If anyone hit a roadblock, the group would discuss ways to get them past it, including who would help them.

It soon became clear that a lack of time hadn’t been the problem after all. The real problem was that each person had been working in their own silo. Once they started coming together every day—communicating as a real team working towards a common goal—things really speeded up. “The mutual accountability helped a lot,” says Greg. “No one wanted to let the other team members down.”

They finished the project in three months. That included getting those financials straightened out.

Transformative Lessons

Like every builder we’ve heard from who has successfully implemented BIM, Brad says it has transformed how McCall Homes operates. “We now have a drawing environment where we can draw the way we build and where changing a spec or detail in one part of the system automatically updates the rest of the system,” he says. “Hannah, our drafter, draws the house then outputs a file with all key measures. That comes to Pipeline, which generates estimates and materials lists. It also updates BuilderMT, which creates purchase orders and budgets. Everything is more accurate.”

He credits the Scrum approach to focusing the team on making this happen and encourages other builders to try it. “Before we found our focus, everyone would put tasks off because they thought they were too busy.”

Of course procrastination and management-by-crisis isn’t unusual. “I know builders who have been working on a software implementation for two years because they haven’t found their focus,” he adds.
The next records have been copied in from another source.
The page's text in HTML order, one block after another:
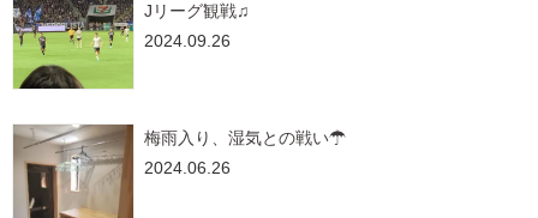
Jリーグ観戦♫
2024.09.26
梅雨入り、湿気との戦い☂
2024.06.26
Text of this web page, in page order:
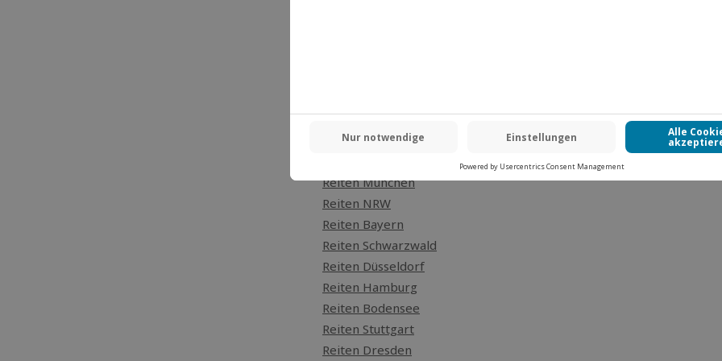
Reiten in Deutschland
Reiten Mannheim
Reiten München
Reiten NRW
Reiten Bayern
Reiten Schwarzwald
Reiten Düsseldorf
Reiten Hamburg
Reiten Bodensee
Reiten Stuttgart
Reiten Dresden
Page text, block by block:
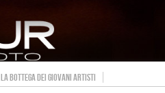
LA BOTTEGA DEI GIOVANI ARTISTI
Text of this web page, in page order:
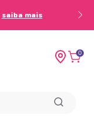
saiba mais
0
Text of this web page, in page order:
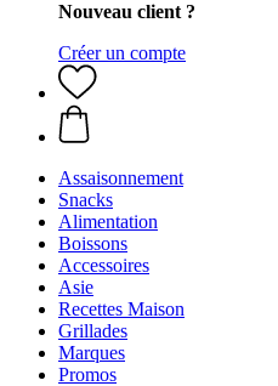
Nouveau client ?
Créer un compte
Assaisonnement
Snacks
Alimentation
Boissons
Accessoires
Asie
Recettes Maison
Grillades
Marques
Promos
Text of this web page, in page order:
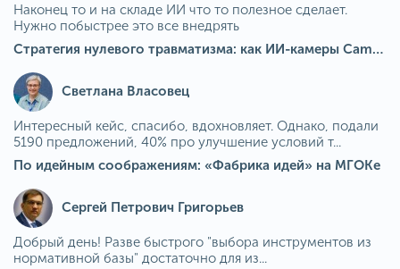
Наконец то и на складе ИИ что то полезное сделает.
Нужно побыстрее это все внедрять
Стратегия нулевого травматизма: как ИИ-камеры Camkord снижают риск наезда на пешехода при работе на погрузчике
Светлана Власовец
Интересный кейс, спасибо, вдохновляет. Однако, подали
5190 предложений, 40% про улучшение условий т...
По идейным соображениям: «Фабрика идей» на МГОКе
Сергей Петрович Григорьев
Добрый день! Разве быстрого "выбора инструментов из
нормативной базы" достаточно для из...
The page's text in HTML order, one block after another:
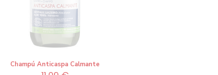
Champú Anticaspa Calmante
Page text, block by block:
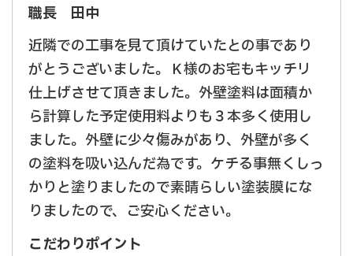
職長 田中
近隣での工事を見て頂けていたとの事であり
がとうございました。Ｋ様のお宅もキッチリ
仕上げさせて頂きました。外壁塗料は面積か
ら計算した予定使用料よりも３本多く使用し
ました。外壁に少々傷みがあり、外壁が多く
の塗料を吸い込んだ為です。ケチる事無くしっ
かりと塗りましたので素晴らしい塗装膜にな
りましたので、ご安心ください。
こだわりポイント
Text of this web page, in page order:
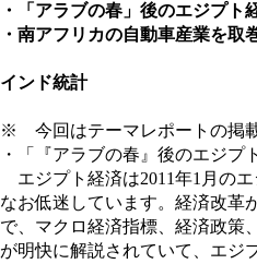
・「アラブの春」後のエジプト
・南アフリカの自動車産業を取
インド統計
※ 今回はテーマレポートの掲
・「『アラブの春』後のエジプ
エジプト経済は2011年1月の
なお低迷しています。経済改革
で、マクロ経済指標、経済政策
が明快に解説されていて、エジ
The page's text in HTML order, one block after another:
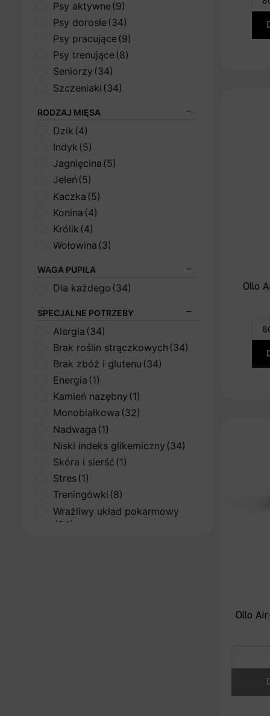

I’ve also talked with builders who started an effort like this, then stalled and never got through it.”

Not surprisingly, the lessons have spilled over to other projects. For example when we talked with the McCalls, they were in the middle of launching a new set of plans but had fallen behind schedule. “We’ve decided to go to 15 minute standup meetings to get the project back on track,” according to Greg.

He adds that while Scrum is just one of the business process systems McCall uses, it has become part of the management culture. “Now, when a project gets bogged down we tend to say ‘this is going to be a scrum project’.”